** DATASET EXCERPTS follows **

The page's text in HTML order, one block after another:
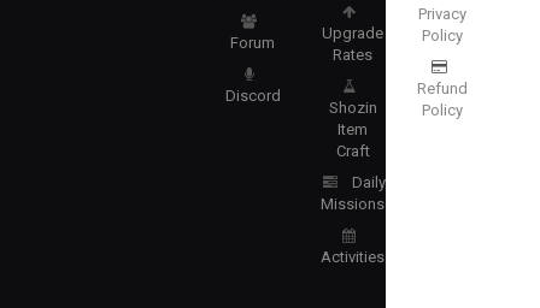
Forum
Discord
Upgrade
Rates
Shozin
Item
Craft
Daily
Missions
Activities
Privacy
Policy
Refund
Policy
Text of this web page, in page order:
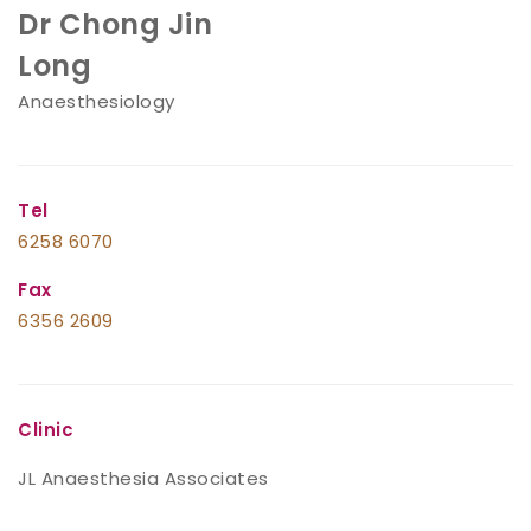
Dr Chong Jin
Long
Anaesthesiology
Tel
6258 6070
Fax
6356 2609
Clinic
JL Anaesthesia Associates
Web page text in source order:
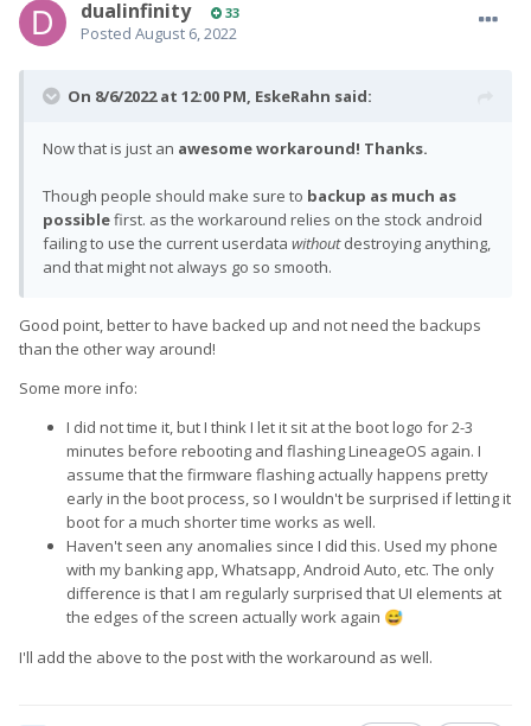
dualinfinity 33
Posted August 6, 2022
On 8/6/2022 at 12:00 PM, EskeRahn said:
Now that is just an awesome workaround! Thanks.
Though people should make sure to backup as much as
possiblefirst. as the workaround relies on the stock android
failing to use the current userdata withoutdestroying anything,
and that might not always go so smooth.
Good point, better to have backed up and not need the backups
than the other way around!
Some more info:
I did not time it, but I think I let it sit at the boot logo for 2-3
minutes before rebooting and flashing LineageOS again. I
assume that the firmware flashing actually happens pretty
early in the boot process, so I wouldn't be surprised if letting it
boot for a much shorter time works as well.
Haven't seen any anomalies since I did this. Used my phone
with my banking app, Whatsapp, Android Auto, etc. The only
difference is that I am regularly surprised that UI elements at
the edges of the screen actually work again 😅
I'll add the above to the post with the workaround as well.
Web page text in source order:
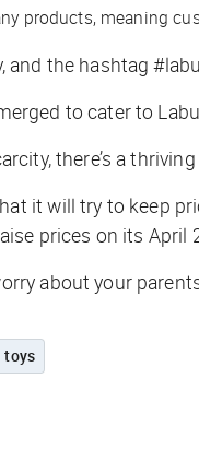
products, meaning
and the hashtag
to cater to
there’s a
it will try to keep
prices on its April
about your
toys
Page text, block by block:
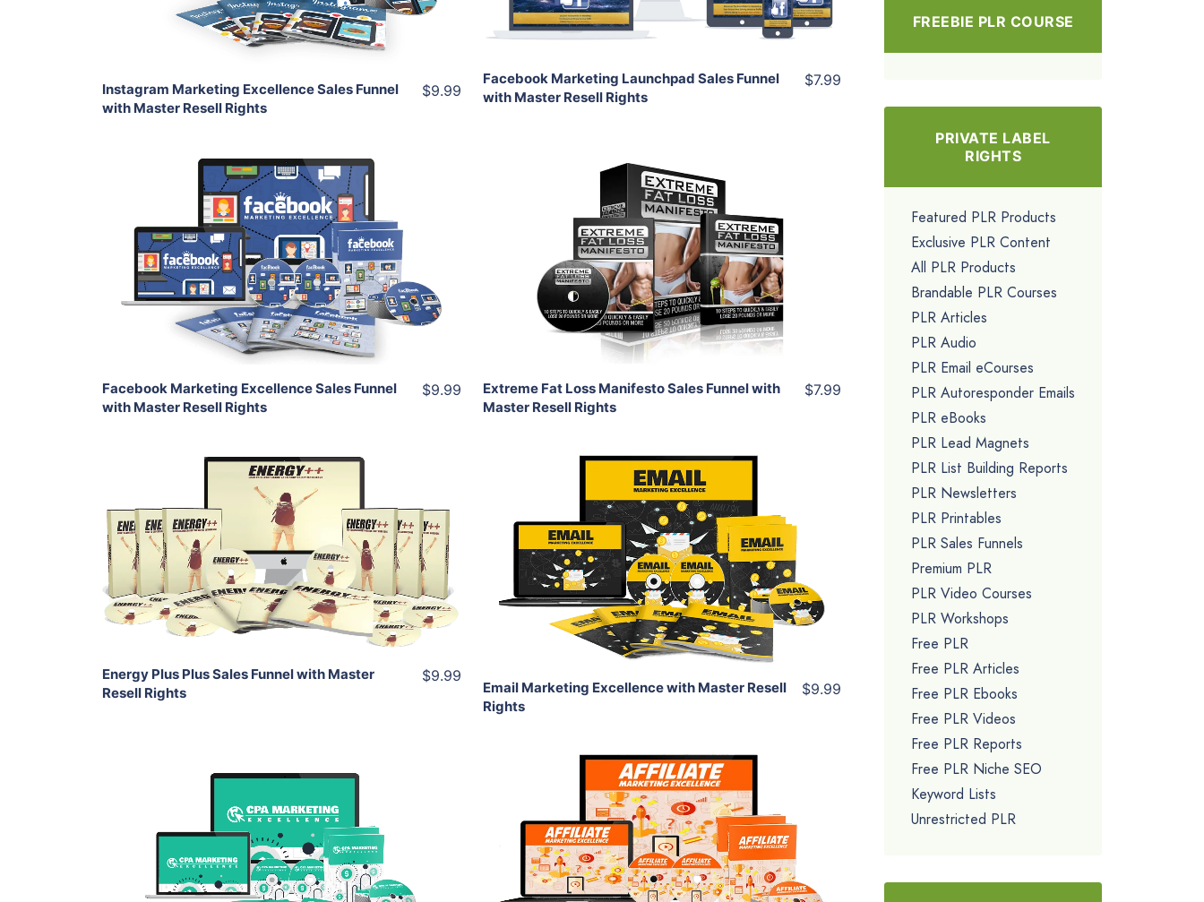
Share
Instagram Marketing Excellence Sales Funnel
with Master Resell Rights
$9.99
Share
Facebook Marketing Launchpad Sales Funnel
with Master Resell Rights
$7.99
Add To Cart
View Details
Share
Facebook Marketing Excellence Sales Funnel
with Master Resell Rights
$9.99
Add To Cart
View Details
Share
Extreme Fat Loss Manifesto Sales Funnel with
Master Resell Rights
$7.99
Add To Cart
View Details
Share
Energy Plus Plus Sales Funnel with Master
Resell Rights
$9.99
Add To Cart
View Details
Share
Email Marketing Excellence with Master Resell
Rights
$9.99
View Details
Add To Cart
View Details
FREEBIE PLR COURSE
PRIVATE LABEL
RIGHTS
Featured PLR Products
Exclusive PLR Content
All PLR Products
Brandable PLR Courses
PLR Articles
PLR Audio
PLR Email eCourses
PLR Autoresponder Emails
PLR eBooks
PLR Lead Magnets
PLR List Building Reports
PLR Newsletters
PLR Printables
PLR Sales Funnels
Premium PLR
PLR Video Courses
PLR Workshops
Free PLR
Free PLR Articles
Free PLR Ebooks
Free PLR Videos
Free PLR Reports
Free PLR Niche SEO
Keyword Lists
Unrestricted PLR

** End of DATASET EXCERPTS **

**WHAT THE TASK ASKS**
Above are some records. Reproduce the lines from the one with "Dr Chong Jin" down to the one with "with my banking", keeping both, and leave every picture out.

**RESPONSE BELOW**
Dr Chong Jin
Long
Anaesthesiology
Tel
6258 6070
Fax
6356 2609
Clinic
JL Anaesthesia Associates
Web page text in source order:
dualinfinity 33
Posted August 6, 2022
On 8/6/2022 at 12:00 PM, EskeRahn said:
Now that is just an awesome workaround! Thanks.
Though people should make sure to backup as much as
possiblefirst. as the workaround relies on the stock android
failing to use the current userdata withoutdestroying anything,
and that might not always go so smooth.
Good point, better to have backed up and not need the backups
than the other way around!
Some more info:
I did not time it, but I think I let it sit at the boot logo for 2-3
minutes before rebooting and flashing LineageOS again. I
assume that the firmware flashing actually happens pretty
early in the boot process, so I wouldn't be surprised if letting it
boot for a much shorter time works as well.
Haven't seen any anomalies since I did this. Used my phone
with my banking app, Whatsapp, Android Auto, etc. The only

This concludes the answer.